(Saved entries)
---*---

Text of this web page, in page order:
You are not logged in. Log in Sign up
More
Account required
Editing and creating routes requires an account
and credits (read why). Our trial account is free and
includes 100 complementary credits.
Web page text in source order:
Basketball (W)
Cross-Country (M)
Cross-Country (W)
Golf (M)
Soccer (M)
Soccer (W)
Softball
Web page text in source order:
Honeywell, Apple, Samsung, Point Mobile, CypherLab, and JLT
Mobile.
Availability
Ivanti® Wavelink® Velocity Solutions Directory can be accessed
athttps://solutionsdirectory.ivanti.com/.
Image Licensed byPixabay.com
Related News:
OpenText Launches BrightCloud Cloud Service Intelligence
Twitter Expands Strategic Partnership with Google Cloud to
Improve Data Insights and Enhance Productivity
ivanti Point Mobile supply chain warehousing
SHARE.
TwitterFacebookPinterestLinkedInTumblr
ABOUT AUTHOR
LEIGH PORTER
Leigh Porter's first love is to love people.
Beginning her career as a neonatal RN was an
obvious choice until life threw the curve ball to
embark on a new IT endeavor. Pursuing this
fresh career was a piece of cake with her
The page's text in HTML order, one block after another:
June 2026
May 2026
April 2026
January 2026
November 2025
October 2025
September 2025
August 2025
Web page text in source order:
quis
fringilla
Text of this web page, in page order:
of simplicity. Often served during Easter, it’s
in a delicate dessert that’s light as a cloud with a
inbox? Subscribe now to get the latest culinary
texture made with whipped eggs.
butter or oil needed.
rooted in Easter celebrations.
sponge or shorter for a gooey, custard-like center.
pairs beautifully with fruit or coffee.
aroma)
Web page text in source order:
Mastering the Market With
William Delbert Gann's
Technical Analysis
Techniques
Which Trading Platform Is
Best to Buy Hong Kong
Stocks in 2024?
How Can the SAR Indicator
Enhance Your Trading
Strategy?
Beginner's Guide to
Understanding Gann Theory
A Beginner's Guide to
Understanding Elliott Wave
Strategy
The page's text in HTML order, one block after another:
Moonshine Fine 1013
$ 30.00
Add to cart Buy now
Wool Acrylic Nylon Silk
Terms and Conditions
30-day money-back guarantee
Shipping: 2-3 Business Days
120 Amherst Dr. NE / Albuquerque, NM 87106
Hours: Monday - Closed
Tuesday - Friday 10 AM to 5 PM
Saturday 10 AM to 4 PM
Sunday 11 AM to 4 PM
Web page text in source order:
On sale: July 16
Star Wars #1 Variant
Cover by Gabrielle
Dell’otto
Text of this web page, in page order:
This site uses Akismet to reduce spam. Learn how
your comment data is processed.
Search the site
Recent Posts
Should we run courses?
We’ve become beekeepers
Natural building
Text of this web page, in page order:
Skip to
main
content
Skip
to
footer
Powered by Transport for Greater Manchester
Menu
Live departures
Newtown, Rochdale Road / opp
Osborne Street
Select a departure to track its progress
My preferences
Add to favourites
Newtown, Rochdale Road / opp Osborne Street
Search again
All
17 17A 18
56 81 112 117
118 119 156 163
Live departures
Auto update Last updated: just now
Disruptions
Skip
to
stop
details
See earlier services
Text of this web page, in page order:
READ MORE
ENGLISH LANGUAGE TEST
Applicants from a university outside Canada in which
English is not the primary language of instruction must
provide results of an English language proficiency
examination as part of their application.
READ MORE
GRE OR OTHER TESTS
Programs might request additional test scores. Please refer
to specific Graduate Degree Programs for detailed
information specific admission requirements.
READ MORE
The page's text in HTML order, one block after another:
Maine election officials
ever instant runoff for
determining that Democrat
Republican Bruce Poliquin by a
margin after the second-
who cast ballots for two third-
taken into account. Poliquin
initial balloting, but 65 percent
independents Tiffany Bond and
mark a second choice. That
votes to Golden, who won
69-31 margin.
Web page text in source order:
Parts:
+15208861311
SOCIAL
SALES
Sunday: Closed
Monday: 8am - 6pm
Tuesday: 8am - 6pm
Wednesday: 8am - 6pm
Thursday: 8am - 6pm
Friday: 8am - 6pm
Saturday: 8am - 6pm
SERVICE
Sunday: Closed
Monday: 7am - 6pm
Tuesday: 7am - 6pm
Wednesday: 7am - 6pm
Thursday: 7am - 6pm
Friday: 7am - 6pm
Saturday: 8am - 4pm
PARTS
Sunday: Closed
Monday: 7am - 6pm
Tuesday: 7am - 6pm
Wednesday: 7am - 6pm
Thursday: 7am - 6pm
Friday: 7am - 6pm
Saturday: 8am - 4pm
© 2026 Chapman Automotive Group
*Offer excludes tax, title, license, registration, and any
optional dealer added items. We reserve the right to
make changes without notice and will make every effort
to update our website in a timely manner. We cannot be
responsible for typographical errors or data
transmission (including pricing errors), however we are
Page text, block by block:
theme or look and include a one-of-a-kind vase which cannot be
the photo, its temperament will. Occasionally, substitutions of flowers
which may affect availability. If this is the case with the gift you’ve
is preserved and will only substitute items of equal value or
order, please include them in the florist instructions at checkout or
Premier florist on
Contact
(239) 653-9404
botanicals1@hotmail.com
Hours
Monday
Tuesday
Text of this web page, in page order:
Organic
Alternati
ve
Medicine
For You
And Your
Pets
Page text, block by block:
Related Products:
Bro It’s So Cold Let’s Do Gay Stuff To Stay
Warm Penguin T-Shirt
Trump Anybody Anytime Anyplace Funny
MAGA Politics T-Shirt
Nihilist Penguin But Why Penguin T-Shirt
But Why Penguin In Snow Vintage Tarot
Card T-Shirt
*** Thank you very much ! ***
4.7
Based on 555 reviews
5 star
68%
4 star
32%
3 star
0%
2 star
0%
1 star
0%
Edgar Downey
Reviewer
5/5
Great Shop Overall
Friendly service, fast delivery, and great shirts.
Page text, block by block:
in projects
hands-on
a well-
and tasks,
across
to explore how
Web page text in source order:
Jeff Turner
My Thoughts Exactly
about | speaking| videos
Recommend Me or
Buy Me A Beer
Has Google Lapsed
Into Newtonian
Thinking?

---*---

WHAT YOU HAVE TO DO: Each line from the first line of the entries up to and including the line containing "Twitter Expands Strategic" should be transcribed exactly, with all other lines left out.

ANSWER FOR THIS EXERCISE:
Text of this web page, in page order:
You are not logged in. Log in Sign up
More
Account required
Editing and creating routes requires an account
and credits (read why). Our trial account is free and
includes 100 complementary credits.
Web page text in source order:
Basketball (W)
Cross-Country (M)
Cross-Country (W)
Golf (M)
Soccer (M)
Soccer (W)
Softball
Web page text in source order:
Honeywell, Apple, Samsung, Point Mobile, CypherLab, and JLT
Mobile.
Availability
Ivanti® Wavelink® Velocity Solutions Directory can be accessed
athttps://solutionsdirectory.ivanti.com/.
Image Licensed byPixabay.com
Related News:
OpenText Launches BrightCloud Cloud Service Intelligence
Twitter Expands Strategic Partnership with Google Cloud to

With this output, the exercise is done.